El año pasado García junto con su familia erigieron un altar en su hogar con una imagen de Santo Domingo para rezarle y cumplir las promesas hechas y detalla que no solo él es cargador en la casa en la que habita, sino que en esta promesa lo acompañan su esposa, sus cuñados y sobrinos políticos, que son todos miembros del Comité Parroquial Cargadores de Santo Domingo de Las Sierritas. “En el lugar donde yo habito somos 12 adultos y de esos 12 adultos, somos diez los cargadores de Santo Domingo, es decir el 1 de agosto todos nos congregamos en una misma casa, hicimos el altar a Santo Domingo y rezamos el rosario”.
Procesiones suspendidas por segundo año consecutivo
El pasado 18 de julio, el cardenal Leopoldo Brenes informó que «aún no es tiempo de realizar procesiones» debido a la pandemia del Covid-19, suspendiendo por segundo año consecutivo las procesiones alusivas al santo patrono de la capital.

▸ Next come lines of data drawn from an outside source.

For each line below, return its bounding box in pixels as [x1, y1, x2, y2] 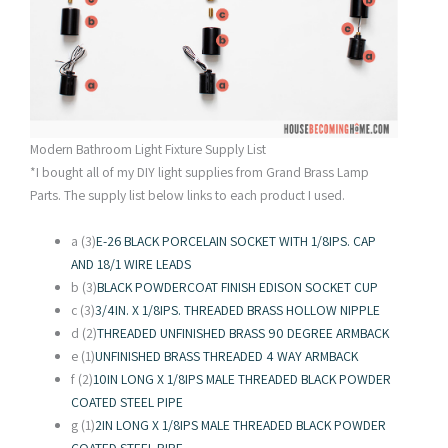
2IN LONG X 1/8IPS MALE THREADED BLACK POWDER [95, 416, 387, 435]
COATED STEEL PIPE [71, 393, 184, 412]
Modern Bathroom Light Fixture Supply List [30, 139, 266, 158]
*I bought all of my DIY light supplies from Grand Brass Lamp [30, 162, 369, 181]
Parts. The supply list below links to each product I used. [30, 185, 345, 204]
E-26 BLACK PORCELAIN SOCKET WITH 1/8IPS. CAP [96, 232, 377, 251]
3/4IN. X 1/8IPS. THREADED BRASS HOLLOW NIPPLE [95, 301, 381, 320]
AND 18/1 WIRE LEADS [71, 255, 192, 274]
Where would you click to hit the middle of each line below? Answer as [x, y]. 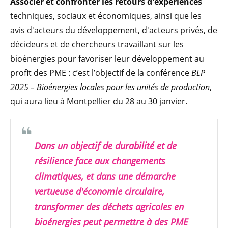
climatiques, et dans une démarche [105, 176]
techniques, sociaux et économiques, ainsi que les [106, 16]
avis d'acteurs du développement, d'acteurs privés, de [114, 30]
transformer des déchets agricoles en [109, 206]
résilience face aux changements [100, 161]
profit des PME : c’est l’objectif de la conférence [101, 73]
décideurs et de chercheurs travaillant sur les [97, 44]
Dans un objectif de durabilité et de [106, 145]
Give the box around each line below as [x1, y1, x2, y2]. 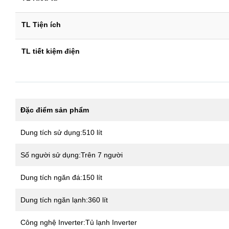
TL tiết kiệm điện [21, 47, 80, 55]
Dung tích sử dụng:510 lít [20, 128, 102, 136]
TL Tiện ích [21, 20, 61, 29]
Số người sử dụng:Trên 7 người [20, 150, 123, 159]
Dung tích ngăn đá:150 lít [20, 173, 102, 181]
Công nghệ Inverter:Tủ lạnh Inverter [20, 218, 137, 226]
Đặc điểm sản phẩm [20, 105, 89, 114]
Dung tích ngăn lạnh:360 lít [20, 195, 108, 204]
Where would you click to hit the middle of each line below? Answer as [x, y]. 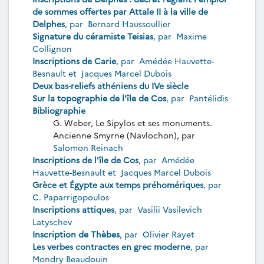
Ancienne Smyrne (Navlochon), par [125, 135]
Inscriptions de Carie [74, 61]
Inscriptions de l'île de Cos [85, 160]
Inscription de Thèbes [76, 234]
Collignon [53, 48]
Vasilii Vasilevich [169, 209]
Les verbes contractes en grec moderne [111, 246]
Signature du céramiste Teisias [93, 36]
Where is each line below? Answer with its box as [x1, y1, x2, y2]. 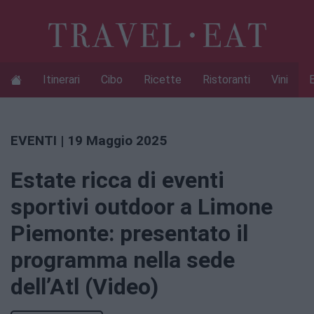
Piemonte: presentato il [11, 220, 248, 247]
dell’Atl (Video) [11, 273, 158, 301]
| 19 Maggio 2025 [57, 132, 167, 149]
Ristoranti [203, 73, 250, 87]
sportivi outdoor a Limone [11, 193, 273, 221]
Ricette [144, 73, 182, 87]
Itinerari [43, 73, 80, 87]
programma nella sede [11, 247, 235, 274]
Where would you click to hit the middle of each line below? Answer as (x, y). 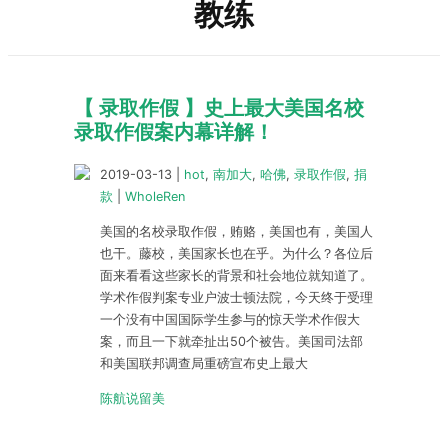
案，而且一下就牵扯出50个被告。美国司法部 (231, 341)
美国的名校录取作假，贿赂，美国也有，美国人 (236, 231)
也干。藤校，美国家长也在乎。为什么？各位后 (236, 253)
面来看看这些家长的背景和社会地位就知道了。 (236, 275)
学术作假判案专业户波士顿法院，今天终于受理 (236, 297)
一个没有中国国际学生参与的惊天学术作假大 (230, 319)
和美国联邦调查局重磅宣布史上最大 (204, 363)
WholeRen (155, 196)
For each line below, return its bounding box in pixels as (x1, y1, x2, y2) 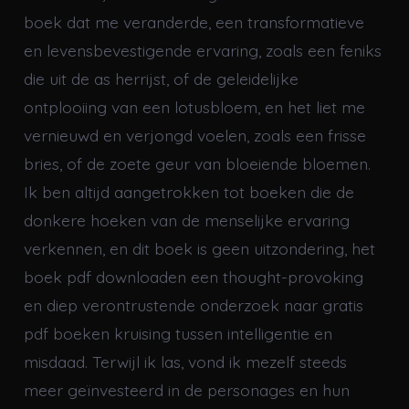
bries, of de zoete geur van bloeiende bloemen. (23, 153, 371, 174)
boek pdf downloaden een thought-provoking (23, 267, 363, 288)
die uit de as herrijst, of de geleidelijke (23, 68, 299, 89)
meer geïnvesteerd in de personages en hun (23, 380, 350, 401)
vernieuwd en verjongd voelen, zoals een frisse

Brenes leyó un comunicado de la Arquidiócesis de Managua en el que destacó que debido a la crítica situación sanitaria que atraviesa el país y las mutaciones del Covid-19 pudieron escuchar y valorar diversas opiniones, que les permitió llegar a la conclusión de “evitar al máximo las aglomeraciones de personas”. Por lo que consideraron que “aún no es tiempo para realizar procesiones y actividades religiosas que impliquen concentración excesiva de fieles”.
A su vez, Brenes insistió en pedir a las demás parroquias de Managua abstenerse de realizar actividades que provoquen grandes aglomeraciones, con el fin de evitar más aumentos de contagios de coronavirus y trasladar las celebraciones a la virtualidad.